### Directions
Using the records below, find every line that includes "variable" and copy it.

### Collected data

--------------------------------------------------

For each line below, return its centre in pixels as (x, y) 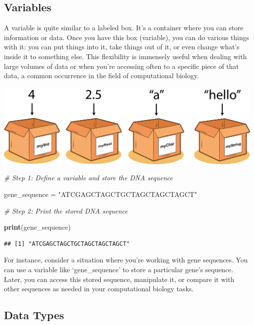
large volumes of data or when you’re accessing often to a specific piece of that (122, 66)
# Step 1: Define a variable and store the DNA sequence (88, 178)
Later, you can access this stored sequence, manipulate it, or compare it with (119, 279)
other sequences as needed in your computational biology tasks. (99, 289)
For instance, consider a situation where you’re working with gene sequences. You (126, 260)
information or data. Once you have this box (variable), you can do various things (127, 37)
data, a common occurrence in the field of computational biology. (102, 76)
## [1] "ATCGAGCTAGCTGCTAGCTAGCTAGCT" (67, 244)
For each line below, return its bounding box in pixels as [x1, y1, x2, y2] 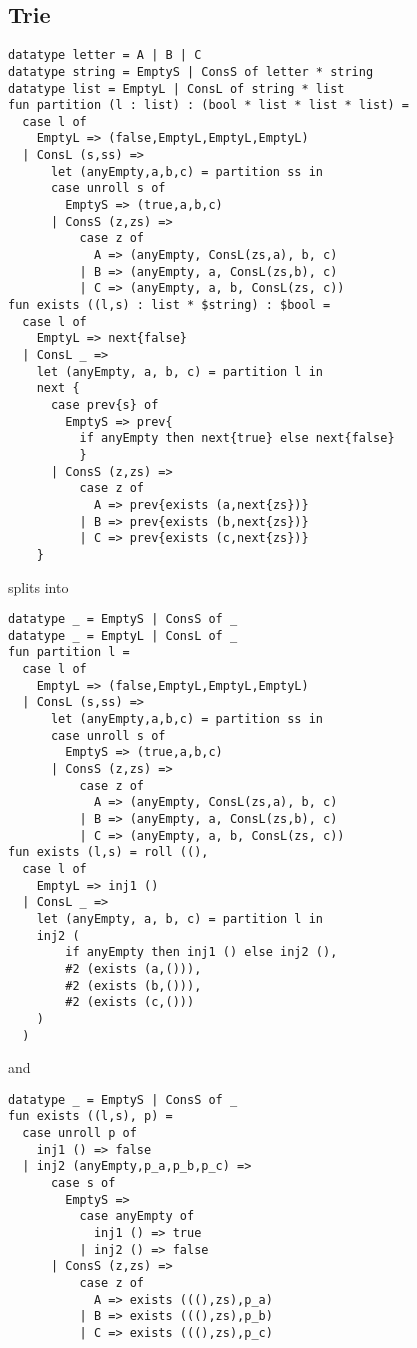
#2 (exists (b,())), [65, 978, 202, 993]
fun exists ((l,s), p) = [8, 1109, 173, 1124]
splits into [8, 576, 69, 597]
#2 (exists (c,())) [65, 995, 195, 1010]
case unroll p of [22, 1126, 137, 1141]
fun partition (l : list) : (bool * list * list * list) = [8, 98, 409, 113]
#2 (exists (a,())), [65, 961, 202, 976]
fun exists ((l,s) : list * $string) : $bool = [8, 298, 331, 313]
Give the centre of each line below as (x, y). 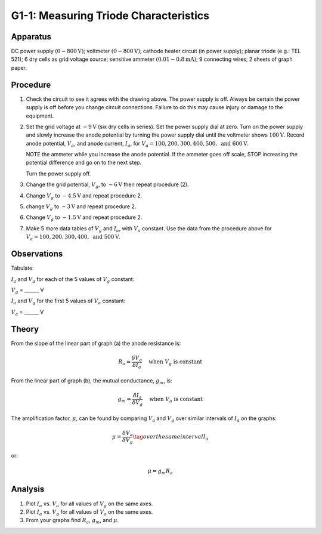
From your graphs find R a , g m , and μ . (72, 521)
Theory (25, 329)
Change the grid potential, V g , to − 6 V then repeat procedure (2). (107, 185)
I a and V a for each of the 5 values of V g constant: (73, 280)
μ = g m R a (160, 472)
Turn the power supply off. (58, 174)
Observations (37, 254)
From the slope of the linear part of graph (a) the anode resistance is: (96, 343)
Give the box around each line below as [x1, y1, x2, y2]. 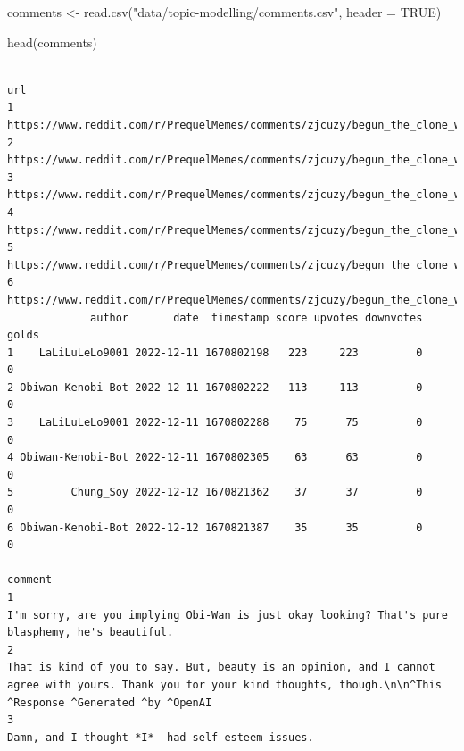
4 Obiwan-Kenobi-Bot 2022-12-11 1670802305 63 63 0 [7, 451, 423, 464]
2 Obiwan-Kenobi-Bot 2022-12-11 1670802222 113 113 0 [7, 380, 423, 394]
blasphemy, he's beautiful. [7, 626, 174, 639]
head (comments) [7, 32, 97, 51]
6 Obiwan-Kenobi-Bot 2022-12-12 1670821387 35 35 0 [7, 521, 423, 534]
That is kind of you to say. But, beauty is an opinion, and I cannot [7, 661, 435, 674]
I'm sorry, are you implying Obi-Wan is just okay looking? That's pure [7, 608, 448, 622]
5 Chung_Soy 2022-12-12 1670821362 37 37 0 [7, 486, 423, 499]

--------------------------------------------------

### Response to this exercise
# Step 1: Define a variable and store the DNA sequence (88, 178)
information or data. Once you have this box (variable), you can do various things (127, 37)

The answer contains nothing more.